School ends this week. But it’s so much more than that. For the past five months, I’ve been in Intensive Kita Alef at Ulpan Gordon in Tel Aviv. 8:15 am – 12:50 pm, Sunday through Thursday. Ulpan is intensive language school that teaches adult immigrants like me the basics of reading, writing and speaking Hebrew, while simultaneously introducing us to Israeli history and culture.
I remember being so nervous before class started, knowing how radically my life was going to change. I remembered most of the Hebrew print alphabet, but knew nothing else – not the cursive alphabet, squat vocabulary, zip grammar.
Our teacher couldn’t have been any nicer. BUT WHAT THE EFF WAS SHE SAYING?
I swear, it was like the wah-WAH-wah-WAH-wah-wa-wa-Wahhh that Charlie Brown and the Peanuts gang heard when their teacher talked to them. And some of my classmates had to be ringers! Especially the Russians; mouths like machine guns – spraying indiscriminate Hebrew all over the classroom. They really gave me some good tools to hate on myself.

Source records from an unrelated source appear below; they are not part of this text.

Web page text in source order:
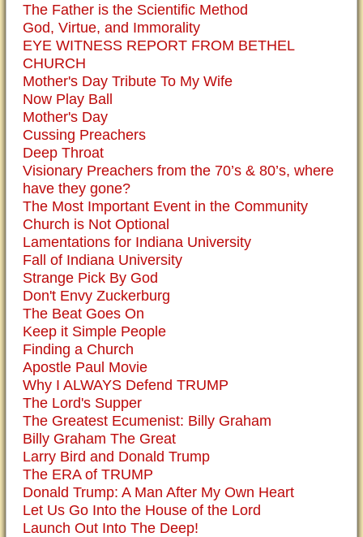
The Father is the Scientific Method
God, Virtue, and Immorality
EYE WITNESS REPORT FROM BETHEL
CHURCH
Mother's Day Tribute To My Wife
Now Play Ball
Mother's Day
Cussing Preachers
Deep Throat
Visionary Preachers from the 70’s & 80’s, where
have they gone?
The Most Important Event in the Community
Church is Not Optional
Lamentations for Indiana University
Fall of Indiana University
Strange Pick By God
Don't Envy Zuckerburg
The Beat Goes On
Keep it Simple People
Finding a Church
Apostle Paul Movie
Why I ALWAYS Defend TRUMP
The Lord's Supper
The Greatest Ecumenist: Billy Graham
Billy Graham The Great
Larry Bird and Donald Trump
The ERA of TRUMP
Donald Trump: A Man After My Own Heart
Let Us Go Into the House of the Lord
Launch Out Into The Deep!
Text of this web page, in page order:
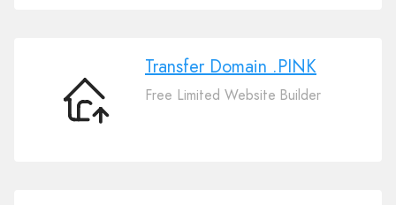
Transfer
Domain
Transfer Domain .PINK
Free Limited Website Builder

If I wasn’t the student with the most natural ability, I might have been the hardest working. I missed just five days the entire course. And even though my teacher heaped sadistic amounts of homework upon us, I did most of it pretty much every night. I was kinda fearless, too. Whenever Teach asked us who wanted to read, my hand went straight up. The way I figured it, the clock was always ticking on this amazing, free tutoring Israel was giving me. I wanted to make the most of it, and if that meant siphoning as much teacher attention away from you as I could, so be it.

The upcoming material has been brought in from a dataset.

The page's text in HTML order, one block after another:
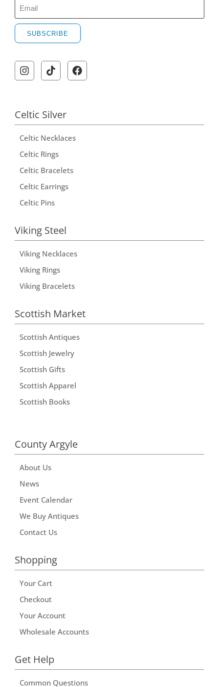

Fast-forward to now, and I can really speak Hebrew. Suckily, maybe – but I can use the language to get stuff I need, and sometimes I can express myself, too. More importantly, I formed some my best Israeli friendships in ulpan. The ‘Boot Camp’ comparison is a good one, and the peeps you go through that with, well you get kinda tight. Sometimes I felt as though I was in some ritzy United Nations school – I made friends with people from France, England, South Africa, Czech Republic and Hungary. Ain’t I fancy! (Scott, there’s nothing fancy about us Brits! -Ashley)
It was kind of funny, how the classroom was a bit of a revolving door. Even into the last month of the course, there’d be a new student or two each week, while others would drop out, or go into the army, or (sniff) leave Israel. Actually I should say while others got knocked up or hitched! We’ve had four students from our class get pregnant or give birth, and three others get married or engaged. What they hell are they putting in those 10 shekel sandwiches for sale at hafsaka anyway?
If you have a black soul like I do, an intensive ulpan class is majorly fertile ground for ripping on people. If I wasn’t going to hell already, with the help of my BFF whom I sat next to everyday, I earned a first class ticket. In sub-zero decibel levels, she and I privately found fault with everybody – from the Muppets and Low Talkers to the Snobs and Brown Nosers. Ah, the simple pleasures of being time-warped to fifth grade again.
And now it’s almost over. Suddenly I’ll have my mornings and afternoons back. I’ll still be working full-time and continuing my writing projects, but maybe now I’ll actually find time to date or get my ass to the beach. The déjà vu’s a little haunting, though, this feeling of how my life is going to radically change again. I’m continuing with Kita Bet, but the non-intensive class doesn’t start until February. And you only ever have one First Kita. Bye, Alef – we had a moment, didn’t we?